While taking his Pulitzer-winning photos, Marinovich engaged in a brief negotiation with the attackers when they told him to stop.
"I'll stop taking pictures when you stop killing him," he responded.
As the attack continued, he kept snapping photos.
Only after he returned to his car did his emotions come out, and he pounded the steering wheel in frustration.
It was a question asked of Carter when he won his Pulitzer: Had he helped the starving girl shown in a state of near collapse as a vulture approached from behind?
Carter said he drove off the vulture and was certain the girl reached a nearby feeding center, but the questioning persisted on why he didn't carry her there himself.
Crippled by longstanding feelings of inadequacy and heavy drug use, Carter deteriorated further after the death of Oosterbroek, until he ran a hose from his pickup's exhaust into the cab and got stoned while writing a long and increasingly rambling suicide note.
"I have always had it all at my feet -- but being me just fucks it up anyway," the note said.
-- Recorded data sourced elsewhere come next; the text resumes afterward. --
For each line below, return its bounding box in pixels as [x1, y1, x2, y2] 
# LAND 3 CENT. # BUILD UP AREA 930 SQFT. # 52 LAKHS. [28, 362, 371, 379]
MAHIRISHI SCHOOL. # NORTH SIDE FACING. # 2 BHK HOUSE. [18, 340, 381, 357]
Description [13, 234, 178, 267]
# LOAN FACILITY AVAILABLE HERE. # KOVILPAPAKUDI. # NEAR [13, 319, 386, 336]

Silver, the director, said he believes the photographers had more than one motive for pursuing their work.
On one hand, they chose a life of risk to record the injustice of apartheid, but they also fed off the action and energy and adrenaline of that life, he said.
"Do I like them? Not all the time," Silver said of the film's main characters. "But I don't like myself all the time."
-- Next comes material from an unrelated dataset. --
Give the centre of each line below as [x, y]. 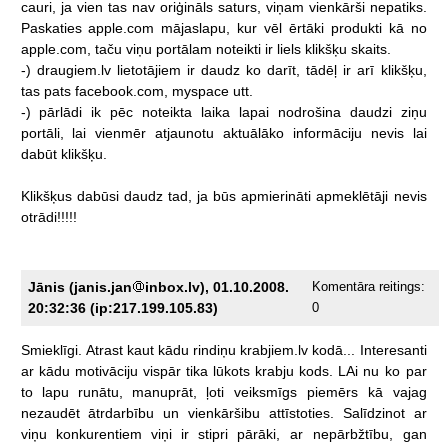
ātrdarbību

In the end, he said, the film is "really about the cost of bearing witness, the price you pay for doing this kind of thing."
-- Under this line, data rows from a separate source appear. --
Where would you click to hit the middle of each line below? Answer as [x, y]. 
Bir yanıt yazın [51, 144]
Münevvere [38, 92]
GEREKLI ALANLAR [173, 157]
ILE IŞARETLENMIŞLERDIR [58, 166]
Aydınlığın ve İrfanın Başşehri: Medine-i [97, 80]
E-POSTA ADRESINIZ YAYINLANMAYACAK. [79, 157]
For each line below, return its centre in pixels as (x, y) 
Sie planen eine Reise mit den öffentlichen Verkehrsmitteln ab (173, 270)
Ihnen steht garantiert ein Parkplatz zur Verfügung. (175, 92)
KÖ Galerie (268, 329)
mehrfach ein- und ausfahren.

Heroes to some, villains to others
The book, which sold more than 60,000 copies worldwide and is being re-released with the film's limited U.S. distribution, has achieved a kind of cult status in some circles for its depiction of the complex reality of covering conflict.
Marinovich said he regularly receives e-mails about it from strangers, such as a recent message from aspiring Brazilian photojournalist Giordanno Bruno, who wrote: "I'm doing my finals on journalism, and I'm speaking about ethics on war photography. The question is: do your job, or help who needs? The Bang Bang Club is my bible on this, and I'm using it to 'discover' what photographers should really do."
For Silva, the role of a photographer is to record the moment for history, and he faced a personal dilemma over his responsibility at the height of the township violence.
When fellow photographer Abdul Shariff got killed in crossfire during an unexpected battle at an ANC event in January 1994, Silva went to the nearby Natalspruit Hospital on hearing the news. He was shown Shariff's body lying on a gurney, but when Silva raised his camera to take a photo, the accompanying nurse protested.
Silva took the picture anyway, saying he photographed the corpses of strangers all the time and now he needed to photograph his dead friend.
Three months later, Silva instinctively photographed the moment when two of his best friends, Oosterbroek and Marinovich, were shot in Thokoza.
Images of the mortally wounded Oosterbroek were published the next day, and Oosterbroek's widow lashed out at Silva for taking the pictures.
"Because it was me, one of Ken's closest friends, it broke the rules" in her mind, he said. "It hurt me deeply. It made me question my motive. It made me question my humanity, you know."
He struggled with that issue for weeks, eventually finding clarity in his chosen role.
"It all falls into the same category: casualties of war," Silva said. "If you have the guts to photograph people you don't know -- corpses in the street -- then if it happens to your own friends, journalists, you have to have the courage to photograph them too."
That remained true for him in October in Afghanistan. After the land mine exploded, Silva's first instinct on seeing his mangled legs was to take photos.
He snapped off three frames before the pain forced him to drop the camera.
"I wanted a picture of the medics working on me from my perspective," Silva said. "If it had been a soldier, I'd be trying to get the same picture."
His motive was simple: "I was a casualty of war. I was trying to capture a bit of my own history as a casualty of war."